The moment his master was on him, he began to back
and rear. Forgue gave him a cut with his whip. He went wild,
plunging and dancing and kicking. The young lord was a horseman in
the sense of having a good seat; but he knew little about horses;
they were to him creatures to be compelled, not friends with whom to
hold sweet concert. He had not learned that to rule ill is worse
than to obey ill. Kings may be worse than it is in the power of any
subject to be. As he was raising his arm for a second useless,
cruel, and dangerous blow, Donal darted to the horse's head.
"You mustn't do that, my lord!" he said. "You'll drive him mad."
But the worst part of Forgue's nature was uppermost, in his rage all
the vices of his family rushed to the top. He looked down on Donal
with a fury checked only by contempt.
"Keep off," he said, "or it will be the worse for you. What do you
know about horses?"
"Enough to know that you are not fair to him. I will not let you
strike the poor animal.
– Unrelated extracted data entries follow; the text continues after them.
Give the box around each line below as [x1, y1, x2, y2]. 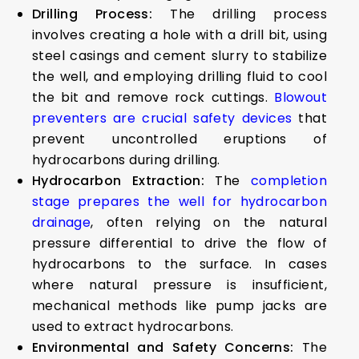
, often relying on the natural [91, 213, 327, 232]
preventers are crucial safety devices [32, 109, 292, 127]
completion [250, 171, 327, 190]
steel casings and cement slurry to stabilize [32, 46, 327, 65]
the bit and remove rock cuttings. [32, 88, 275, 107]
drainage [32, 213, 91, 232]
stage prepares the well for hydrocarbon [32, 192, 327, 211]
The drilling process [170, 5, 328, 23]

Just look at this water-chain!"
"Hold your tongue, and stand away, or, by--"
"Ye winna fricht me, sir," said Donal, whose English would, for
years, upon any excitement, turn cowardly and run away, leaving his
mother-tongue to bear the brunt, "--I'm no timorsome."
Forgue brought down his whip with a great stinging blow upon Donal's
shoulder and back. The fierce blood of the highland Celt rushed to
his brain, and had not the man in him held by God and trampled on
the devil, there might then have been miserable work.